It is a chilly, gray and drizzly start to Thanksgiving week here in South Carolina.

And as I look out the window, I find myself remembering when we lived in Iowa and it seemed that every day from November through March was a freezing, gray and windy day…often snowy. And though I do love my Iowa Peeps, I am thankful that chilly, gray and drizzly are not the norm for my current digs!

30 days of thankfulnessI have begun to reflect a bit on the coming week and what it means to me and my family. In this month of November, many of us, myself included, tend to really think about the things that we are thankful for…obviously the holiday is the impetus for that. But this year, more than any other, it seems, I keep asking myself why I don’t live in this state of gratitude the entire year. Every minute. Every day.

Don’t get me wrong, I am certainly not ungrateful every other month of the year. I consider myself a pretty grateful person. I do think about the blessings in my life and am truly humbled by how incredibly blessed I am.

But am I walking around with an attitude of thanksgiving in the every day things? Every. single. day?

I don’t think so.

I find myself grumbling at the mountain of laundry.
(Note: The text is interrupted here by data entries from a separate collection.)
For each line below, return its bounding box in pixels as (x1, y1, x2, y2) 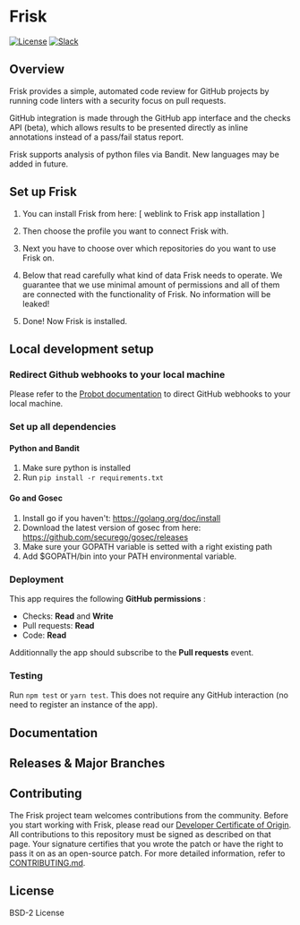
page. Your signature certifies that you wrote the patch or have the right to (9, 838, 284, 849)
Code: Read (21, 630, 67, 640)
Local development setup (9, 341, 154, 356)
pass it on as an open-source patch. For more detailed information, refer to (9, 848, 286, 859)
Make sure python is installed (21, 463, 132, 474)
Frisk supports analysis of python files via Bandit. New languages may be (9, 149, 279, 159)
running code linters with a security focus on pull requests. (9, 95, 227, 106)
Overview (9, 62, 65, 77)
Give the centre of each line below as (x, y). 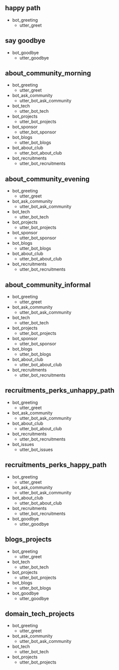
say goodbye (25, 41)
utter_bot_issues (36, 449)
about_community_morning (48, 73)
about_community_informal (48, 285)
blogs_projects (28, 539)
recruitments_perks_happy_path (56, 465)
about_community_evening (47, 179)
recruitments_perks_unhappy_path (60, 391)
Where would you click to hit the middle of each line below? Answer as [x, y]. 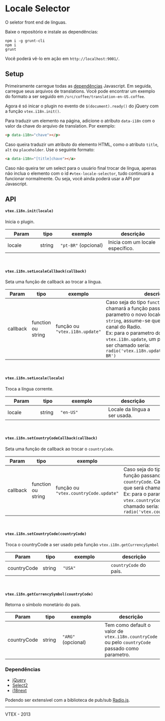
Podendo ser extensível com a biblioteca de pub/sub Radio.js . [68, 700]
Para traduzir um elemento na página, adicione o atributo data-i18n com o [80, 121]
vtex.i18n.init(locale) [29, 211]
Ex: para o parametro [130, 333]
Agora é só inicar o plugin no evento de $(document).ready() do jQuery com [82, 106]
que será [134, 488]
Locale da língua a [129, 409]
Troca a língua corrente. [29, 389]
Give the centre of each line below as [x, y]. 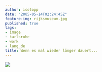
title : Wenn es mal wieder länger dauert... [51, 50]
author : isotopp [22, 10]
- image [13, 32]
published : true [22, 23]
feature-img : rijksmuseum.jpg [36, 19]
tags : [11, 28]
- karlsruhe [17, 37]
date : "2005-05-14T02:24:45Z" [36, 14]
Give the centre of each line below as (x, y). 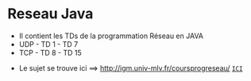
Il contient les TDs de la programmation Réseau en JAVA (111, 36)
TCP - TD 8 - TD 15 (50, 52)
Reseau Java (50, 14)
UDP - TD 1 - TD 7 (48, 44)
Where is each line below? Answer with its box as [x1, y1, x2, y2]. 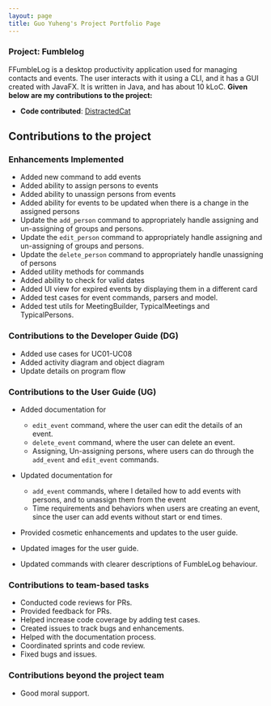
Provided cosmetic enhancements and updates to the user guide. [19, 528, 239, 537]
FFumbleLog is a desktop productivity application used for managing [8, 64, 238, 74]
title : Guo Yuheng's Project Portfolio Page [8, 19, 161, 28]
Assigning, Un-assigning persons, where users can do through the [32, 447, 255, 456]
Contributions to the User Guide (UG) [8, 386, 157, 397]
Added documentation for [19, 404, 107, 414]
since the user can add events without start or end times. [32, 512, 222, 522]
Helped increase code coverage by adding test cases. [19, 615, 201, 625]
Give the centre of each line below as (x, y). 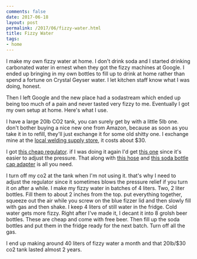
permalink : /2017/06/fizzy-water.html (54, 28)
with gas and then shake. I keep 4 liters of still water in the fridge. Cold (92, 207)
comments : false (26, 11)
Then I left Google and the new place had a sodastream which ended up (94, 97)
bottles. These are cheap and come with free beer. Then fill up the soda (93, 219)
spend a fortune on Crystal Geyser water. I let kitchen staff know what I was (98, 79)
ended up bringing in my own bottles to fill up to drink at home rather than (96, 74)
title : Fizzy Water (30, 34)
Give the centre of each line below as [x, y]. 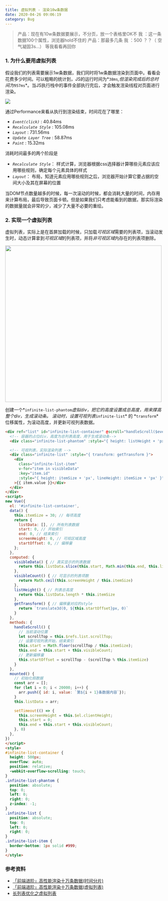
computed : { [22, 557]
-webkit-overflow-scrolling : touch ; [48, 771]
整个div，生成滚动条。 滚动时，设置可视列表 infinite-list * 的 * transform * [82, 416]
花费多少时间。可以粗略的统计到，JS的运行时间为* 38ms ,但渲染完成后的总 [80, 79]
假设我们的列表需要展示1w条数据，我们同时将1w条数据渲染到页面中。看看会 [83, 73]
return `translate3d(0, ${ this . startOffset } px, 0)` [73, 609]
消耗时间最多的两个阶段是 [31, 153]
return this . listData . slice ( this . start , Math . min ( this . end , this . [89, 567]
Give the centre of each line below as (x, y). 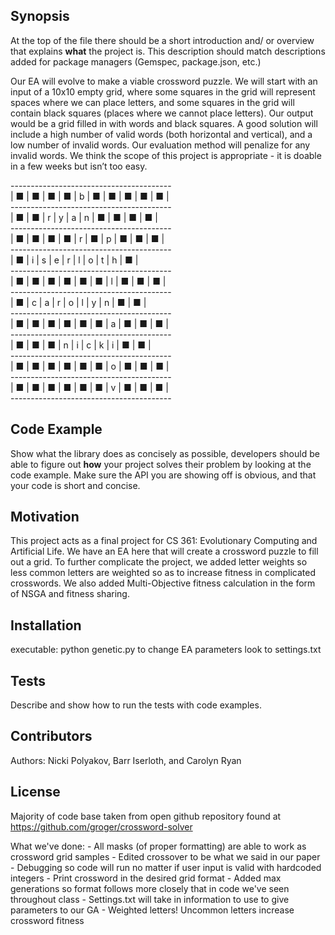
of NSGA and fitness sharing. (70, 594)
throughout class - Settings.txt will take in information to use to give (150, 899)
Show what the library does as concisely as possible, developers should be (165, 453)
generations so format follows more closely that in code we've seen (150, 888)
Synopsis (40, 16)
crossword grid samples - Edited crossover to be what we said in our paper (165, 856)
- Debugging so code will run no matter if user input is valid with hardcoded (166, 867)
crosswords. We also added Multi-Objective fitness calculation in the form (163, 583)
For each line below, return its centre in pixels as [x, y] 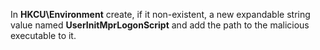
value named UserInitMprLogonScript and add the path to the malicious [160, 25]
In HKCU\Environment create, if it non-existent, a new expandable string [160, 14]
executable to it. [43, 35]
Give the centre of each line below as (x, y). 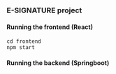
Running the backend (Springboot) (58, 63)
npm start (21, 48)
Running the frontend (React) (50, 27)
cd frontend (24, 41)
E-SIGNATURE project (44, 10)
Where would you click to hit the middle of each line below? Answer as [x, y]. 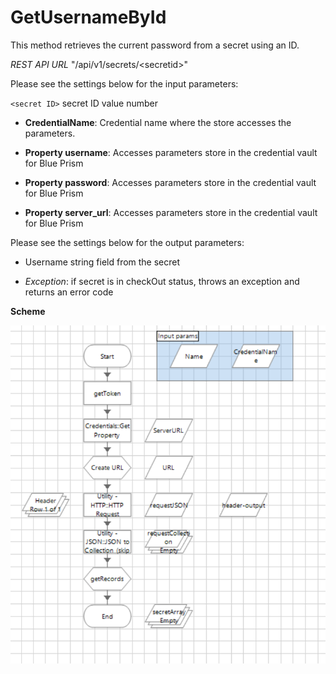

I worry about our finances.

I silently curse all the dishes as I load the dishwasher.

I sigh about having to schlep the kids all over everywhere.

Grumble. Worry. Curse. Sigh.

Where is the thanks?

Thank God I have a family who needs their clothes washed and a washing machine and dryer that still work after 20 years.

Thank God we have enough money to meet our monthly expenses.

Thank God I have a family to feed and enough food to feed them.

Thank God my children  are able to get out and do things they enjoy. Thank God we have a vehicle in order to schlep them!

May I be thankful in everything and for everything—big and small. May I strive to see every chore as a blessing. May I be thankful for what I do have instead of what I think we need.

In everything, give thanks.

May my 30 days of thanksgiving become 365 days of thanksgiving.

 

“In everything give thanks; for this is God’s will for you in Christ Jesus.”       ~1 Thessalonians 5:18 (NASB)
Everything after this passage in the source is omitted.